Financial markets buoyed by Pakistan-IMF deal

Following the staff-level agreement between Pakistan and the International Monetary Fund (IMF), the Pakistan Stock Exchange’s (PSX)  benchmark KSE-100 index rallied past 57,000 points while the rupee also recovered against the dollar during the intraday trade in the interbank market. 

Pakistan, a day earlier, had reached a staff-level agreement with the IMF on the first review of a $3 billion bailout. 

After approval from the Fund’s Executive Board, Pakistan will have access to around $700 million, bringing total disbursements under the programme to almost $1.9 billion, the IMF announced in a statement on Wednesday.

Today, the rupee broke its 17-session losing streak after it gained 2.14 against the dollar and is being traded at Rs286 against the greenback in the interbank market during intraday trade, reported Geo News. The local currency had closed at Rs288.14 on Wednesday. 

At the PSX, the benchmark KSE-100 Index went past 57,000 points at around 10:20am, creating another milestone. 

Benchmark KSE-100 Index at 10:54am. — Screenshot taken from PSX
Benchmark KSE-100 Index at 10:54am. — Screenshot taken from PSX 

In a conversation with, Dr Khaqan Hassan Najeeb, a former adviser of the finance ministry, said that the PSX buoyed due to the staff-level agreement with the IMF. He added that the $700 million from the global lender will help Pakistan make way for “much-needed” external financing.

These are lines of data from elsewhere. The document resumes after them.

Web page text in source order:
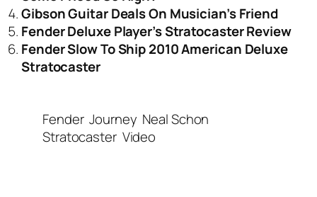
Gibson Guitar Deals On Musician’s Friend
Fender Deluxe Player’s Stratocaster Review
Fender Slow To Ship 2010 American Deluxe
Stratocaster
Fender Journey Neal Schon
Stratocaster Video

“IMF’s approval means that the government has worked on fiscal consolidation as well as the change in energy prices which curtails the circular debt,” said Dr Najeeb.

The economist believes that the external financing “flow will give some comfort to the forex market as well as the supply side increase and the debt instruments including the financing from multilaterals, both program and project loans”.

He added that loans from bilateral and rollovers, friendly countries and commercial funds will start flowing in after the IMF agreement.

“The rupee will of course be determined by the kind of flows that we see and the kind of demand that is generated on the import side. In the long run, I always say the rupee parity with any foreign currency is a function of the productivity of the country,” said Dr Najeeb on the rupee’s appreciation.